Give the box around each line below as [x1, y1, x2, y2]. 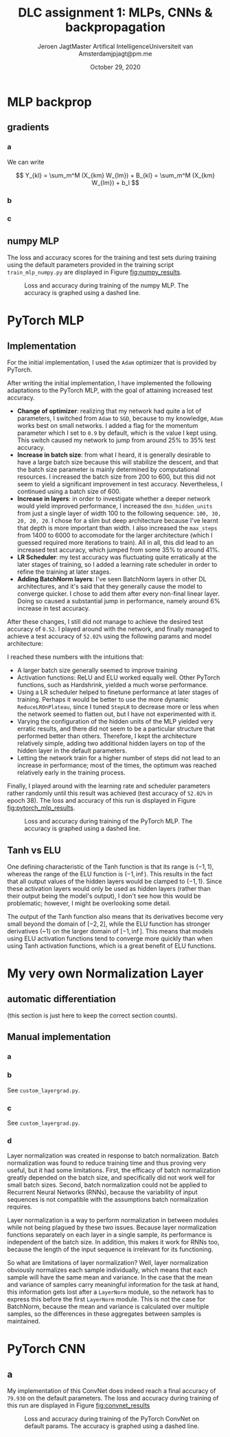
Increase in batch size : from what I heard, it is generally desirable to [16, 451, 211, 459]
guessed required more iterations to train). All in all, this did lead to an [16, 539, 214, 547]
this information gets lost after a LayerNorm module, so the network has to [7, 1288, 214, 1296]
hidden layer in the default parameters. [16, 746, 127, 755]
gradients [7, 122, 49, 133]
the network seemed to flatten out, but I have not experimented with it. [16, 710, 217, 718]
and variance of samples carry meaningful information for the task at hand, [7, 1281, 220, 1289]
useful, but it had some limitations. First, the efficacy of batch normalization [7, 1166, 221, 1174]
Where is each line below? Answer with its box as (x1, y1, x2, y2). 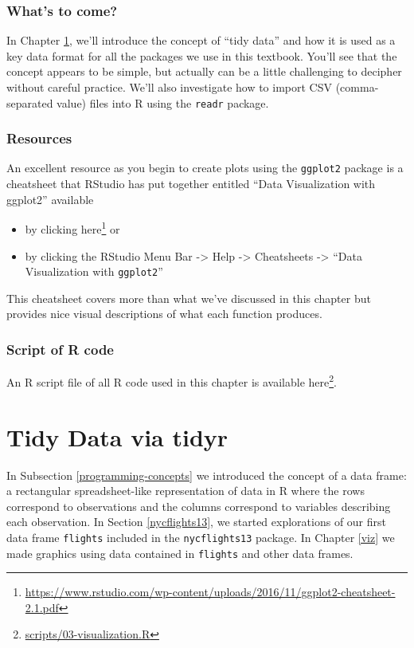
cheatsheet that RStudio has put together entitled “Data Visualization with (6, 175, 376, 192)
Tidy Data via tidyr (6, 420, 228, 453)
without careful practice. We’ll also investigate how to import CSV (6, 79, 332, 95)
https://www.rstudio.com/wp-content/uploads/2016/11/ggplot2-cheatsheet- (25, 583, 396, 600)
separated (6, 94, 53, 111)
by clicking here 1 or (25, 218, 120, 237)
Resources (6, 128, 72, 148)
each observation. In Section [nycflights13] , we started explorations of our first (6, 513, 387, 530)
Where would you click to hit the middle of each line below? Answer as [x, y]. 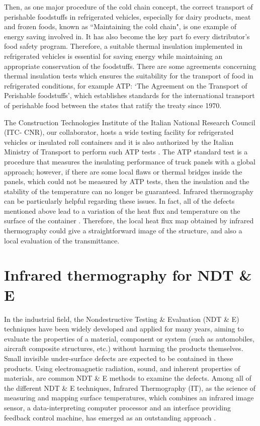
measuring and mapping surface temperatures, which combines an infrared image [129, 398]
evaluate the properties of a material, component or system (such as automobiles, [129, 338]
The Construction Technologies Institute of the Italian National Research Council [130, 122]
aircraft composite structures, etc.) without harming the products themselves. [124, 348]
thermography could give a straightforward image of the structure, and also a [123, 231]
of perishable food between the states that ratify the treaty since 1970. [113, 105]
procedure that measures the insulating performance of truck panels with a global [130, 161]
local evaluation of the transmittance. [62, 240]
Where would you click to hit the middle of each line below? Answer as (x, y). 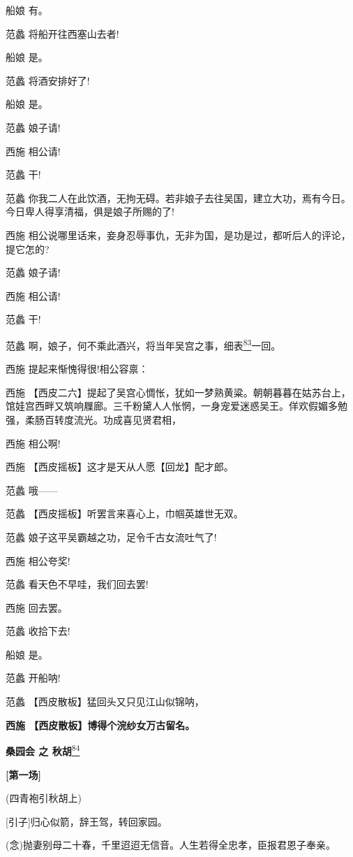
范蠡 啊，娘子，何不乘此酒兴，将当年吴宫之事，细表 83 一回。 (143, 344)
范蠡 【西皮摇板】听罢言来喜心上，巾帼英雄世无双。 (125, 513)
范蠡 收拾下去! (38, 631)
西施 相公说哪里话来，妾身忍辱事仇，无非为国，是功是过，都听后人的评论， (178, 235)
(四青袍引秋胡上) (44, 798)
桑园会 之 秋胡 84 (43, 750)
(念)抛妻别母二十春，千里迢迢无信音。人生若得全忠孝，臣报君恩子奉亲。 (171, 845)
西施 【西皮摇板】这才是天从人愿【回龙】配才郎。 (120, 467)
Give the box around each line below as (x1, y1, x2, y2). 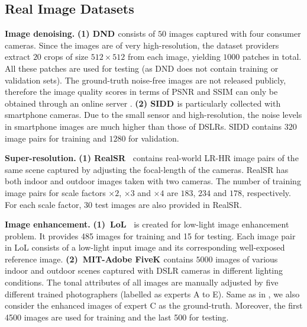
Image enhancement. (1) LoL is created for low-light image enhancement (5, 218, 289, 230)
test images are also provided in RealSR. (95, 198, 242, 210)
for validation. (128, 132, 179, 144)
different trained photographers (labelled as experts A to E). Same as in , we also (5, 287, 300, 300)
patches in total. (242, 50, 302, 63)
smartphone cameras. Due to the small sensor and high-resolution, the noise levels (5, 108, 302, 121)
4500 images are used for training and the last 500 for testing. (5, 310, 229, 323)
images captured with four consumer (169, 27, 301, 40)
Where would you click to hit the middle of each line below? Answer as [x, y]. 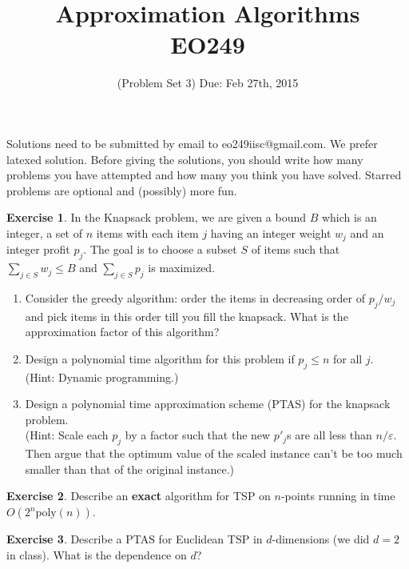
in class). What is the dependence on [97, 554]
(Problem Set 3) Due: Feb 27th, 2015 [208, 83]
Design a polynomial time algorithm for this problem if [160, 358]
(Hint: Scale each [67, 435]
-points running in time [338, 496]
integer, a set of [44, 232]
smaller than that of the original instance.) [129, 469]
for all [347, 358]
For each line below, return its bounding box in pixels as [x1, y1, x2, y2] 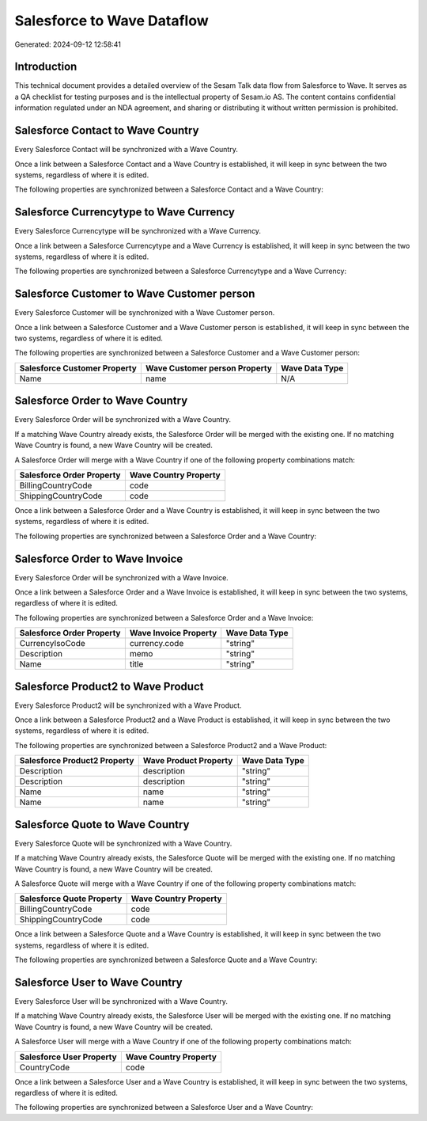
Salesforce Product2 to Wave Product [14, 679, 204, 693]
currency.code [129, 638, 184, 649]
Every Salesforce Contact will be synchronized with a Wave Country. [14, 145, 239, 154]
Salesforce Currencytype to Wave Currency [14, 206, 235, 219]
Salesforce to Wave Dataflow [14, 12, 209, 29]
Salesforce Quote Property [19, 893, 123, 904]
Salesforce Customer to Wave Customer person [14, 287, 255, 301]
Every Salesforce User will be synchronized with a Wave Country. [14, 997, 229, 1006]
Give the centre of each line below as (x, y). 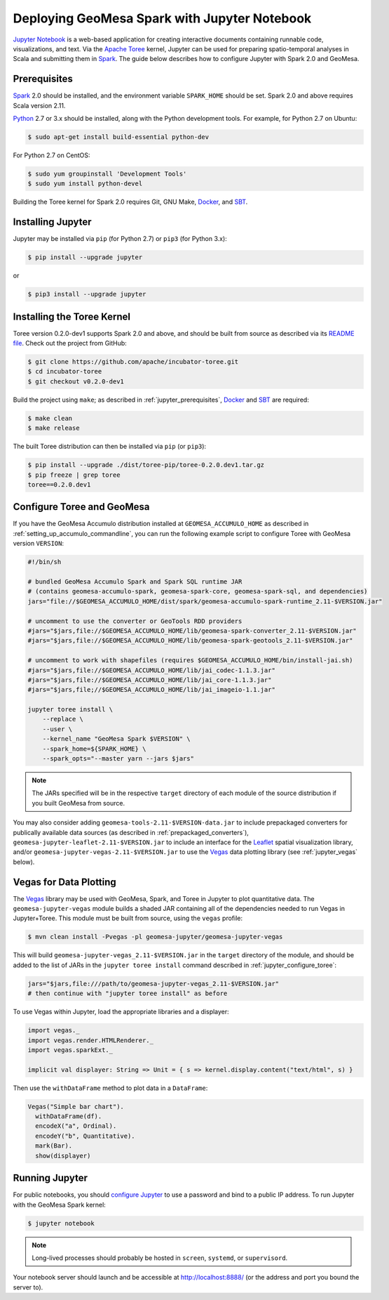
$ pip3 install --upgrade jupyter (87, 294)
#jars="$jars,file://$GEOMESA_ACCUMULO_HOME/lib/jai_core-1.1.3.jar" (150, 680)
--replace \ (63, 719)
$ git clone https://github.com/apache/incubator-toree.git (133, 362)
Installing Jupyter (52, 222)
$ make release (54, 428)
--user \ (57, 729)
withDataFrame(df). (69, 1116)
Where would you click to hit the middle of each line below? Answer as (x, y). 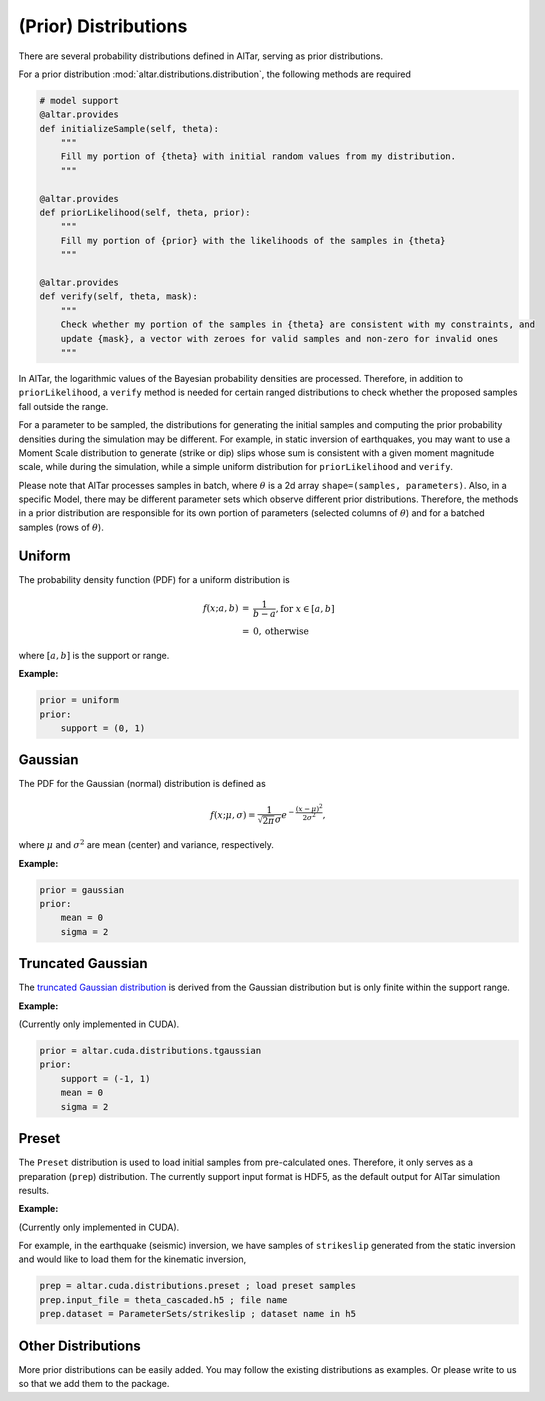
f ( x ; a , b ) (220, 608)
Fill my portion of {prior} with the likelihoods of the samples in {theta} (253, 240)
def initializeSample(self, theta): (129, 128)
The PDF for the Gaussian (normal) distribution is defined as (142, 784)
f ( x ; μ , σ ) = (233, 814)
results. (34, 1190)
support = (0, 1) (103, 728)
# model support (79, 100)

──────

For this exercise, retype the data above exactly and skip every image.

## [WRITTEN SOLUTION]
Give the box around each line below as [x1, y1, x2, y2]. 
Increase in batch size : from what I heard, it is generally desirable to [16, 451, 211, 459]
guessed required more iterations to train). All in all, this did lead to an [16, 539, 214, 547]
this information gets lost after a LayerNorm module, so the network has to [7, 1288, 214, 1296]
hidden layer in the default parameters. [16, 746, 127, 755]
gradients [7, 122, 49, 133]
the network seemed to flatten out, but I have not experimented with it. [16, 710, 217, 718]
and variance of samples carry meaningful information for the task at hand, [7, 1281, 220, 1289]
useful, but it had some limitations. First, the efficacy of batch normalization [7, 1166, 221, 1174]
Where is each line below? Answer with its box as (x1, y1, x2, y2). 
cheatsheet that RStudio has put together entitled “Data Visualization with (6, 175, 376, 192)
Tidy Data via tidyr (6, 420, 228, 453)
without careful practice. We’ll also investigate how to import CSV (6, 79, 332, 95)
https://www.rstudio.com/wp-content/uploads/2016/11/ggplot2-cheatsheet- (25, 583, 396, 600)
separated (6, 94, 53, 111)
by clicking here 1 or (25, 218, 120, 237)
Resources (6, 128, 72, 148)
each observation. In Section [nycflights13] , we started explorations of our first (6, 513, 387, 530)
Where would you click to hit the middle of each line below? Answer as [x, y]. 
measuring and mapping surface temperatures, which combines an infrared image [129, 398]
evaluate the properties of a material, component or system (such as automobiles, [129, 338]
The Construction Technologies Institute of the Italian National Research Council [130, 122]
aircraft composite structures, etc.) without harming the products themselves. [124, 348]
thermography could give a straightforward image of the structure, and also a [123, 231]
of perishable food between the states that ratify the treaty since 1970. [113, 105]
procedure that measures the insulating performance of truck panels with a global [130, 161]
local evaluation of the transmittance. [62, 240]
Where would you click to hit the middle of each line below? Answer as (x, y). 
范蠡 啊，娘子，何不乘此酒兴，将当年吴宫之事，细表 83 一回。 (143, 344)
范蠡 【西皮摇板】听罢言来喜心上，巾帼英雄世无双。 (125, 513)
范蠡 收拾下去! (38, 631)
西施 相公说哪里话来，妾身忍辱事仇，无非为国，是功是过，都听后人的评论， (178, 235)
(四青袍引秋胡上) (44, 798)
桑园会 之 秋胡 84 (43, 750)
(念)抛妻别母二十春，千里迢迢无信音。人生若得全忠孝，臣报君恩子奉亲。 (171, 845)
西施 【西皮摇板】这才是天从人愿【回龙】配才郎。 (120, 467)
Give the box around each line below as (x1, y1, x2, y2). 
Image enhancement. (1) LoL is created for low-light image enhancement (5, 218, 289, 230)
test images are also provided in RealSR. (95, 198, 242, 210)
for validation. (128, 132, 179, 144)
different trained photographers (labelled as experts A to E). Same as in , we also (5, 287, 300, 300)
patches in total. (242, 50, 302, 63)
smartphone cameras. Due to the small sensor and high-resolution, the noise levels (5, 108, 302, 121)
4500 images are used for training and the last 500 for testing. (5, 310, 229, 323)
images captured with four consumer (169, 27, 301, 40)
Where would you click to hit the middle of each line below? Answer as [x, y]. 
in class). What is the dependence on [97, 554]
(Problem Set 3) Due: Feb 27th, 2015 [208, 83]
Design a polynomial time algorithm for this problem if [160, 358]
(Hint: Scale each [67, 435]
-points running in time [338, 496]
integer, a set of [44, 232]
smaller than that of the original instance.) [129, 469]
for all [347, 358]
For each line below, return its bounding box in pixels as [x1, y1, x2, y2] 
Salesforce Product2 to Wave Product [14, 679, 204, 693]
currency.code [129, 638, 184, 649]
Every Salesforce Contact will be synchronized with a Wave Country. [14, 145, 239, 154]
Salesforce Currencytype to Wave Currency [14, 206, 235, 219]
Salesforce to Wave Dataflow [14, 12, 209, 29]
Salesforce Quote Property [19, 893, 123, 904]
Salesforce Customer to Wave Customer person [14, 287, 255, 301]
Every Salesforce User will be synchronized with a Wave Country. [14, 997, 229, 1006]
Give the centre of each line below as (x, y). 
$ pip3 install --upgrade jupyter (87, 294)
#jars="$jars,file://$GEOMESA_ACCUMULO_HOME/lib/jai_core-1.1.3.jar" (150, 680)
--replace \ (63, 719)
$ git clone https://github.com/apache/incubator-toree.git (133, 362)
Installing Jupyter (52, 222)
$ make release (54, 428)
--user \ (57, 729)
withDataFrame(df). (69, 1116)
Where would you click to hit the middle of each line below? Answer as (x, y). 
f ( x ; a , b ) (220, 608)
Fill my portion of {prior} with the likelihoods of the samples in {theta} (253, 240)
def initializeSample(self, theta): (129, 128)
The PDF for the Gaussian (normal) distribution is defined as (142, 784)
f ( x ; μ , σ ) = (233, 814)
results. (34, 1190)
support = (0, 1) (103, 728)
# model support (79, 100)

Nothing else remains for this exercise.